The problem
Every entry below is to be retyped exactly as it stands.

Data listing

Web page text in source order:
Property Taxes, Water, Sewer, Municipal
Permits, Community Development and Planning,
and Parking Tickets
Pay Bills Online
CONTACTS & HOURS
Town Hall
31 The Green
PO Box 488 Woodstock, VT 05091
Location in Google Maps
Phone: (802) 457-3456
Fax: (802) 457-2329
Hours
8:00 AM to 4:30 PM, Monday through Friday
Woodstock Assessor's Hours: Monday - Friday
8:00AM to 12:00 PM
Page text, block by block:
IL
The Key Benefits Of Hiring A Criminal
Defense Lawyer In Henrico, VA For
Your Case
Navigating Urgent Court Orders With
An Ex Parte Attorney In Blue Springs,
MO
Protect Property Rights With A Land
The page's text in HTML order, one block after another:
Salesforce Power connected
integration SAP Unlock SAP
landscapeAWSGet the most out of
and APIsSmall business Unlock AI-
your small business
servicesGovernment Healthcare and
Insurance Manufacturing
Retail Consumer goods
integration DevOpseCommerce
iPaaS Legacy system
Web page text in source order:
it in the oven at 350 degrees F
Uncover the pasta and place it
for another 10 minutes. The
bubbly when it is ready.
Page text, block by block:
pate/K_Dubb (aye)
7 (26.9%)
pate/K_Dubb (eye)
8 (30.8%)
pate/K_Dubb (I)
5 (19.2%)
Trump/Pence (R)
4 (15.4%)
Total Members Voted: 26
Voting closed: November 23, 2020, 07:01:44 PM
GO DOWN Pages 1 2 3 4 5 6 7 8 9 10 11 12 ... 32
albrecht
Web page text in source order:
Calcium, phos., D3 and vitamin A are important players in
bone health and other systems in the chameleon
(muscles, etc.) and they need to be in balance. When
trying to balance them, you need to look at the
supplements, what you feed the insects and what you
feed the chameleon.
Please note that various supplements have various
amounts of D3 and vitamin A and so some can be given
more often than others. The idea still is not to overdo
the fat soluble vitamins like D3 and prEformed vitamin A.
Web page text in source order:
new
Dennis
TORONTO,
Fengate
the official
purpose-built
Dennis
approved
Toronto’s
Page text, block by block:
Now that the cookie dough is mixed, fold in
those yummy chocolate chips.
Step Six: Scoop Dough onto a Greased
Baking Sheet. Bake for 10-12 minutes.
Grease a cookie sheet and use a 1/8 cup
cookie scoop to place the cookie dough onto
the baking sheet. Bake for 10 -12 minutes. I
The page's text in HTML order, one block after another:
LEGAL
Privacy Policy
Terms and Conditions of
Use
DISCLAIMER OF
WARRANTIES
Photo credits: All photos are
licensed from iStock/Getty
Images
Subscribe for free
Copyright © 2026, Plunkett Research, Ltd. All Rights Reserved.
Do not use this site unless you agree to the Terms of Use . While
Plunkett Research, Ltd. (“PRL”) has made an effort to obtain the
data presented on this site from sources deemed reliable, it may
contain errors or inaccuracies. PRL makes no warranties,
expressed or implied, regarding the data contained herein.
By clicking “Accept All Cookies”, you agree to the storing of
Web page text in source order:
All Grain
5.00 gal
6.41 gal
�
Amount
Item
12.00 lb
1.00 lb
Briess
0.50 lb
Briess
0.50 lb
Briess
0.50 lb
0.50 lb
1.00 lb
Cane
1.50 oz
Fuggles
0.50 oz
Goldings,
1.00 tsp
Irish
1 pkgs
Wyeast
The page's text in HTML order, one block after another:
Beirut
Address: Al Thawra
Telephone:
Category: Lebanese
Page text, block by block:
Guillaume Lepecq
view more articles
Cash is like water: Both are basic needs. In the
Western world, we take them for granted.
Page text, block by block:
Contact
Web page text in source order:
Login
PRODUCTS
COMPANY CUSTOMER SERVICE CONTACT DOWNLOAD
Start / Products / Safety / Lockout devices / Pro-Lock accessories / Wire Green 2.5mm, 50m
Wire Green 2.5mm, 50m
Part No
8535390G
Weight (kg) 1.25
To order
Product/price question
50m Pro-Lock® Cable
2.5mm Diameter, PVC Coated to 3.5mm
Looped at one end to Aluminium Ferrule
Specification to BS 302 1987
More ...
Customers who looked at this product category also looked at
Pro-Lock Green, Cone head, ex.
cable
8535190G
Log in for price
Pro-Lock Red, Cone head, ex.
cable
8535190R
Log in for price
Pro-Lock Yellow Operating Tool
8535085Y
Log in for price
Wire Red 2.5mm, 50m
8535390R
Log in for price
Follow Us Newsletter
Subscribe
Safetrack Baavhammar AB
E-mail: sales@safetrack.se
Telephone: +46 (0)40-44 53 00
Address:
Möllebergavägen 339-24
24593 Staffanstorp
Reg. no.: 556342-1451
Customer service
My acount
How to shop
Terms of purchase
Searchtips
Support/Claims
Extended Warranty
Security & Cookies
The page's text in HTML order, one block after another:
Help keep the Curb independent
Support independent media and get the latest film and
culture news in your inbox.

Solved exercise
Web page text in source order:
Property Taxes, Water, Sewer, Municipal
Permits, Community Development and Planning,
and Parking Tickets
Pay Bills Online
CONTACTS & HOURS
Town Hall
31 The Green
PO Box 488 Woodstock, VT 05091
Location in Google Maps
Phone: (802) 457-3456
Fax: (802) 457-2329
Hours
8:00 AM to 4:30 PM, Monday through Friday
Woodstock Assessor's Hours: Monday - Friday
8:00AM to 12:00 PM
Page text, block by block:
IL
The Key Benefits Of Hiring A Criminal
Defense Lawyer In Henrico, VA For
Your Case
Navigating Urgent Court Orders With
An Ex Parte Attorney In Blue Springs,
MO
Protect Property Rights With A Land
The page's text in HTML order, one block after another:
Salesforce Power connected
integration SAP Unlock SAP
landscapeAWSGet the most out of
and APIsSmall business Unlock AI-
your small business
servicesGovernment Healthcare and
Insurance Manufacturing
Retail Consumer goods
integration DevOpseCommerce
iPaaS Legacy system
Web page text in source order:
it in the oven at 350 degrees F
Uncover the pasta and place it
for another 10 minutes. The
bubbly when it is ready.
Page text, block by block:
pate/K_Dubb (aye)
7 (26.9%)
pate/K_Dubb (eye)
8 (30.8%)
pate/K_Dubb (I)
5 (19.2%)
Trump/Pence (R)
4 (15.4%)
Total Members Voted: 26
Voting closed: November 23, 2020, 07:01:44 PM
GO DOWN Pages 1 2 3 4 5 6 7 8 9 10 11 12 ... 32
albrecht
Web page text in source order:
Calcium, phos., D3 and vitamin A are important players in
bone health and other systems in the chameleon
(muscles, etc.) and they need to be in balance. When
trying to balance them, you need to look at the
supplements, what you feed the insects and what you
feed the chameleon.
Please note that various supplements have various
amounts of D3 and vitamin A and so some can be given
more often than others. The idea still is not to overdo
the fat soluble vitamins like D3 and prEformed vitamin A.
Web page text in source order:
new
Dennis
TORONTO,
Fengate
the official
purpose-built
Dennis
approved
Toronto’s
Page text, block by block:
Now that the cookie dough is mixed, fold in
those yummy chocolate chips.
Step Six: Scoop Dough onto a Greased
Baking Sheet. Bake for 10-12 minutes.
Grease a cookie sheet and use a 1/8 cup
cookie scoop to place the cookie dough onto
the baking sheet. Bake for 10 -12 minutes. I
The page's text in HTML order, one block after another:
LEGAL
Privacy Policy
Terms and Conditions of
Use
DISCLAIMER OF
WARRANTIES
Photo credits: All photos are
licensed from iStock/Getty
Images
Subscribe for free
Copyright © 2026, Plunkett Research, Ltd. All Rights Reserved.
Do not use this site unless you agree to the Terms of Use . While
Plunkett Research, Ltd. (“PRL”) has made an effort to obtain the
data presented on this site from sources deemed reliable, it may
contain errors or inaccuracies. PRL makes no warranties,
expressed or implied, regarding the data contained herein.
By clicking “Accept All Cookies”, you agree to the storing of
Web page text in source order:
All Grain
5.00 gal
6.41 gal
�
Amount
Item
12.00 lb
1.00 lb
Briess
0.50 lb
Briess
0.50 lb
Briess
0.50 lb
0.50 lb
1.00 lb
Cane
1.50 oz
Fuggles
0.50 oz
Goldings,
1.00 tsp
Irish
1 pkgs
Wyeast
The page's text in HTML order, one block after another:
Beirut
Address: Al Thawra
Telephone:
Category: Lebanese
Page text, block by block:
Guillaume Lepecq
view more articles
Cash is like water: Both are basic needs. In the
Western world, we take them for granted.
Page text, block by block:
Contact
Web page text in source order:
Login
PRODUCTS
COMPANY CUSTOMER SERVICE CONTACT DOWNLOAD
Start / Products / Safety / Lockout devices / Pro-Lock accessories / Wire Green 2.5mm, 50m
Wire Green 2.5mm, 50m
Part No
8535390G
Weight (kg) 1.25
To order
Product/price question
50m Pro-Lock® Cable
2.5mm Diameter, PVC Coated to 3.5mm
Looped at one end to Aluminium Ferrule
Specification to BS 302 1987
More ...
Customers who looked at this product category also looked at
Pro-Lock Green, Cone head, ex.
cable
8535190G
Log in for price
Pro-Lock Red, Cone head, ex.
cable
8535190R
Log in for price
Pro-Lock Yellow Operating Tool
8535085Y
Log in for price
Wire Red 2.5mm, 50m
8535390R
Log in for price
Follow Us Newsletter
Subscribe
Safetrack Baavhammar AB
E-mail: sales@safetrack.se
Telephone: +46 (0)40-44 53 00
Address:
Möllebergavägen 339-24
24593 Staffanstorp
Reg. no.: 556342-1451
Customer service
My acount
How to shop
Terms of purchase
Searchtips
Support/Claims
Extended Warranty
Security & Cookies
The page's text in HTML order, one block after another:
Help keep the Curb independent
Support independent media and get the latest film and
culture news in your inbox.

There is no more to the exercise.